The formalities of departure were quickly concluded and with replenished glasses, Sir Maurice, his wife and I sat down with the one guest who, like our host, had said very little during the earlier part of the evening.
“How was the trip up-country?” Sir Maurice asked.
I told him of the places I had visited, people I had met, and something of the impressions I had gained from things seen and heard.
“Do you feel the same bewilderment about our approach to independence—or rather its approach to us?” he asked.
I confessed that, though I had heard a great deal in apparent defence of the situation, I still felt that I would favour the words “lethargy” or “apathy” in preference to the word “reserve”, which had been used at official level to describe the general attitude to approaching independence.
“Tell me in plain English,” he prompted.
“I get the feeling,” I said, “that very few people, either in the colony or the protectorate, feel personally involved in either the spirit or the political fact of independence.
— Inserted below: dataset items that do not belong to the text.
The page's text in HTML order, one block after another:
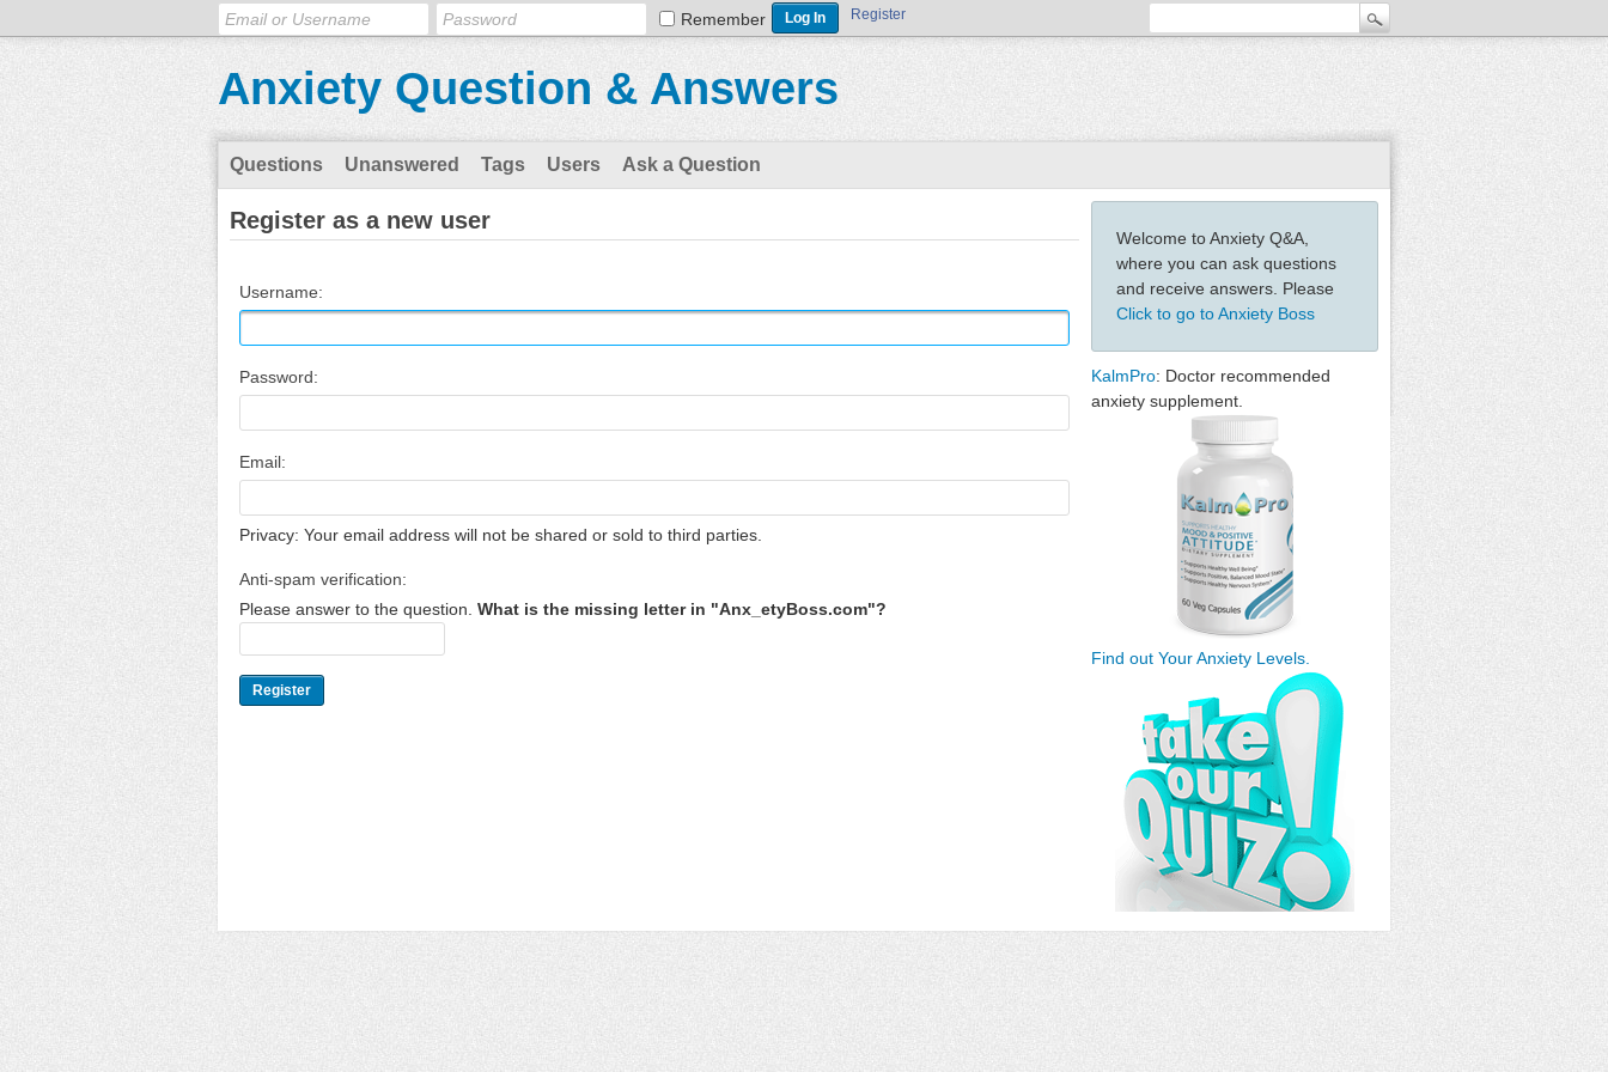
Remember Register
Anxiety Question & Answers
Questions Unanswered Tags Users Ask a Question
Welcome to Anxiety Q&A,
where you can ask questions
and receive answers. Please
Click to go to Anxiety Boss
KalmPro: Doctor recommended
anxiety supplement.
Find out Your Anxiety Levels.
Register as a new user
Username:
Password:
Email:
Privacy: Your email address will not be shared or sold to third parties.
Anti-spam verification:
Please answer to the question. What is the missing letter in "Anx_etyBoss.com"?

The very fact that it was necessary for you to go on trek to ‘sell’ the idea to the Africans illustrates my point.”
“May it not also illustrate the desire and intention of Her Majesty’s Government to keep the people directly informed on what their new status will mean to them?” This from the other guest,
who I shall call Mr. Bixby.
“If the entire scheme had, throughout its development, the understanding of all sections of the population, irrespective of whether they were willing to support it, or otherwise, there should have been no need for Sir Maurice to tell them about it at this rather late date. But I could not help observing that, in spite of Sir Maurice’s efforts and those of his wife, there seemed to be very little interest in, let alone enthusiasm for, such an important event.”
“You must not be too easily led astray by the seemingly obvious,” Mr. Bixby defended. “I am very closely involved with several aspects of independence, and some of the preparations for it, and I know that the African at all levels is keenly enthusiastic. Personally I am sure that they are approaching it in the best possible spirit.”
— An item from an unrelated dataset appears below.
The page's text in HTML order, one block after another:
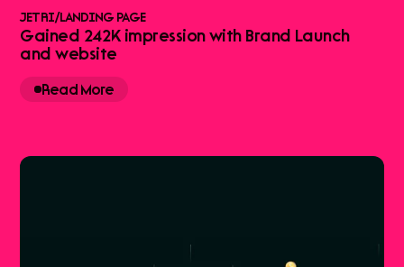
JETRI/LANDING PAGE
Gained 242K impression with Brand Launch
and website
Read More

Sir Maurice’s face lit up with a smile. I had the sudden idea that he had deliberately invited me to meet with the other guests that I might learn something of the perplexities of government; they were men who, in order to do their job well, were compelled by circumstances to take a line most favourable to themselves.
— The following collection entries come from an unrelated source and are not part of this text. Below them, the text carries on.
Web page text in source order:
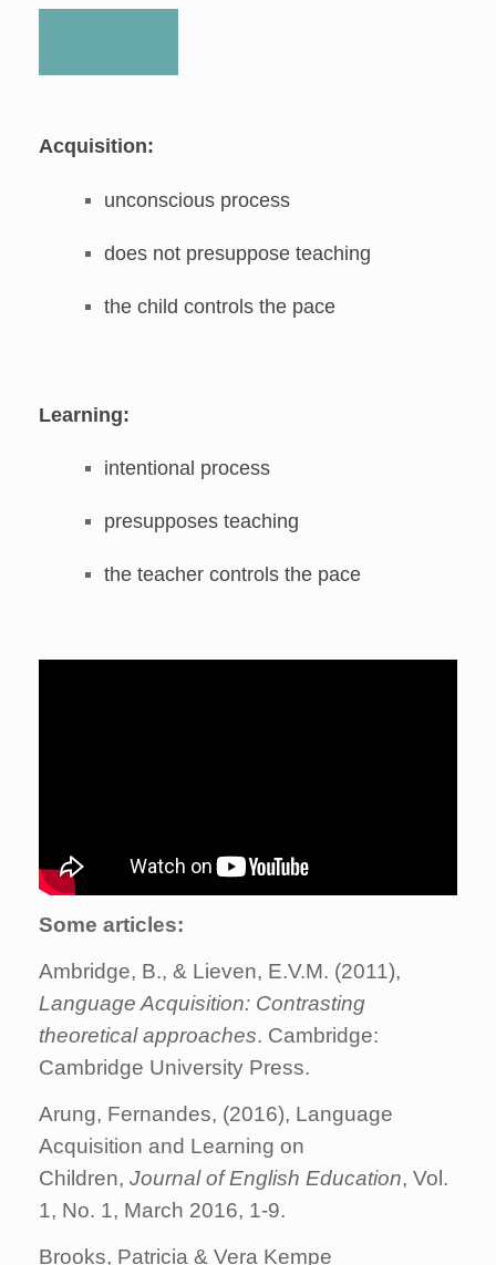
Acquisition:
unconscious process
does not presuppose teaching
the child controls the pace
Learning:
intentional process
presupposes teaching
the teacher controls the pace
Some articles:
Ambridge, B., & Lieven, E.V.M. (2011),
Language Acquisition: Contrasting
theoretical approaches. Cambridge:
Cambridge University Press.
Arung, Fernandes, (2016), Language
Acquisition and Learning on
Children, Journal of English Education, Vol.
1, No. 1, March 2016, 1-9.
Brooks, Patricia & Vera Kempe

“Perhaps that’s true,” the Governor said. “From the moment it was decided that Sierra Leone would become independent, my business was to work to bring it about under the most favourable conditions. The present situation may not be ideal, but it provides an atmosphere in which everyone can work together without distracting or inhibiting frictions. It cannot be denied that there is a certain diffidence, shall we say, which is regrettable at a time when everyone should be enthused and stimulated, but it is preferable to a state of bitterness, agitation and unrest. Perhaps we who have administered the country have not ourselves always been fully aware of the wider field of our responsibilities, and have not, as a result, planned as carefully as we might for this impending event. But too-lengthy reflection on past omissions can be of little help now. The British Government is committed, fully committed, to the policy of granting independence to its colonies as soon as events indicate that such a step can be undertaken to achieve the best interests of the people of those territories. But political independence is only part of the foundation on which must be built the more complicated structure of economic viability and progressive social institutions.